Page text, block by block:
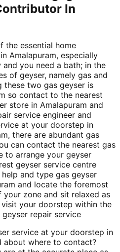
In
the essential home
Amalapuram, especially
you need a bath; in the
of geyser, namely gas and
these two gas geyser is
so contact to the nearest
store in Amalapuram and
service engineer and
at your doorstep in
there are abundant gas
can contact the nearest gas
to arrange your geyser
geyser service centre
and type gas geyser
and locate the foremost
zone and sit relaxed as
your doorstep within the
repair service
service at your doorstep in
about where to contact?
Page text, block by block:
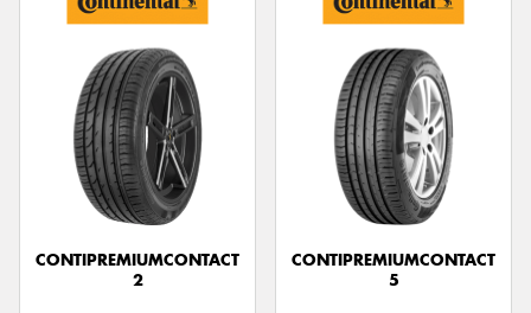
CONTIPREMIUMCONTACT
2
CONTIPREMIUMCONTACT
5
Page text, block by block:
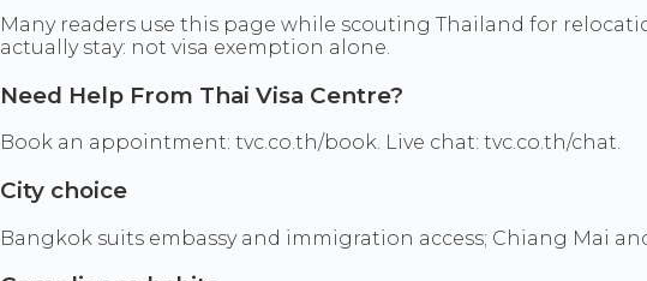
Many readers use this page while scouting Thailand for
actually stay: not visa exemption alone.
Need Help From Thai Visa Centre?
Book an appointment: tvc.co.th/book. Live chat: tvc.co.th/chat.
City choice
Bangkok suits embassy and immigration access; Chiang Mai
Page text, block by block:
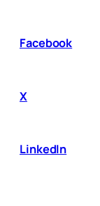
Facebook
X
LinkedIn
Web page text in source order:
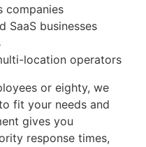
companies
SaaS businesses
location operators
or eighty, we
fit your needs and
gives you
response times,
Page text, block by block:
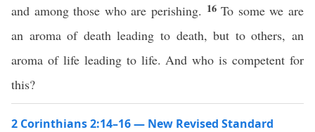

------------------------------------------------------------------------

**YOUR ASSIGNMENT:** The expected answer is the full listing above, transcribed exactly and without pictures.

**ANSWER BOX:**
Page text, block by block:
In
the essential home
Amalapuram, especially
you need a bath; in the
of geyser, namely gas and
these two gas geyser is
so contact to the nearest
store in Amalapuram and
service engineer and
at your doorstep in
there are abundant gas
can contact the nearest gas
to arrange your geyser
geyser service centre
and type gas geyser
and locate the foremost
zone and sit relaxed as
your doorstep within the
repair service
service at your doorstep in
about where to contact?
Page text, block by block:
CONTIPREMIUMCONTACT
2
CONTIPREMIUMCONTACT
5
Page text, block by block:
Many readers use this page while scouting Thailand for
actually stay: not visa exemption alone.
Need Help From Thai Visa Centre?
Book an appointment: tvc.co.th/book. Live chat: tvc.co.th/chat.
City choice
Bangkok suits embassy and immigration access; Chiang Mai
Page text, block by block:
Facebook
X
LinkedIn
Web page text in source order:
companies
SaaS businesses
location operators
or eighty, we
fit your needs and
gives you
response times,
Page text, block by block:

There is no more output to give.